At the same time, as we can see from the figure on the right, recently popular efficient LLMs, such as Mistral-7B, can significantly reduce inference memory and latency while ensuring accuracy similar to LLaMA1-33B, indicating that some feasible efficient methods have been successfully applied to the design and deployment of LLMs.
In this review, researchers from The Ohio State University, Imperial College London, Michigan State University, University of Michigan, Amazon, Google, Boson AI, and Microsoft Research Asia provide a comprehensive investigation of efficient LLMs research. They categorize existing techniques for optimizing LLMs efficiency into three categories, including model-centric, data-centric, and framework-centric, and summarize and discuss the most cutting-edge related technologies.
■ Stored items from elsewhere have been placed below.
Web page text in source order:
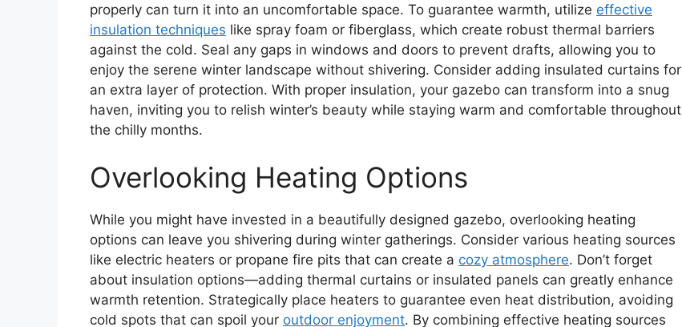
properly can turn it into an uncomfortable space. To guarantee warmth, utilize effective
insulation techniques like spray foam or fiberglass, which create robust thermal barriers
against the cold. Seal any gaps in windows and doors to prevent drafts, allowing you to
enjoy the serene winter landscape without shivering. Consider adding insulated curtains for
an extra layer of protection. With proper insulation, your gazebo can transform into a snug
haven, inviting you to relish winter’s beauty while staying warm and comfortable throughout
the chilly months.
Overlooking Heating Options
While you might have invested in a beautifully designed gazebo, overlooking heating
options can leave you shivering during winter gatherings. Consider various heating sources
like electric heaters or propane fire pits that can create a cozy atmosphere. Don’t forget
about insulation options—adding thermal curtains or insulated panels can greatly enhance
warmth retention. Strategically place heaters to guarantee even heat distribution, avoiding
cold spots that can spoil your outdoor enjoyment. By combining effective heating sources

- Paper: https://arxiv.org/abs/2312.03863
- GitHub: https://github.com/AIoT-MLSys-Lab/Efficient-LLMs-Survey
At the same time, the researchers have established a GitHub repository to organize the papers involved in the review and will actively maintain this repository, continuously updating it as new research emerges. The researchers hope that this review can help researchers and practitioners systematically understand the research and development of efficient LLMs and inspire them to make contributions to this important and exciting field.
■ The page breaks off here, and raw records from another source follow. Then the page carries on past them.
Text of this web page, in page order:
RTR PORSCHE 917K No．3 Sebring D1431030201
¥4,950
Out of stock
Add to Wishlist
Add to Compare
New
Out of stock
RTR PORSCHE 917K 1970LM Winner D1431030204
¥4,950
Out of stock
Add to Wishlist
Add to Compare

Repository URL: https://github.com/AIoT-MLSys-Lab/Efficient-LLMs-Survey
Model-Centric
Model-centric methods focus on efficient techniques at the algorithmic and system levels, with the model itself as the focus. Due to the unique features of LLMs, which have tens of billions or even trillions of parameters, compared to smaller models, they require the development of new technologies to optimize the efficiency of LLMs. This paper discusses in detail five categories of model-centric methods, including model compression, efficient pre-training, efficient fine-tuning, efficient inference, and efficient model architecture design.
1. Model Compression
Model compression techniques are mainly divided into four categories: quantization, parameter pruning, low-rank estimation, and knowledge distillation (see the figure below), where quantization compresses the weights or activation values of the model from high precision to low precision, parameter pruning searches and removes the relatively redundant parts of the model weights, low-rank estimation transforms the weight matrix of the model into the product of several low-rank small matrices, and knowledge distillation directly trains a small model with a large model, enabling the small model to have the ability to substitute for the large model in certain tasks.
2. Efficient Pre-Training
Pre-training LLMs is very costly. Efficient pre-training aims to improve efficiency and reduce the cost of LLMs pre-training. Efficient pre-training can be further divided into mixed-precision acceleration, model scaling, initialization techniques, optimization strategies, and system-level acceleration.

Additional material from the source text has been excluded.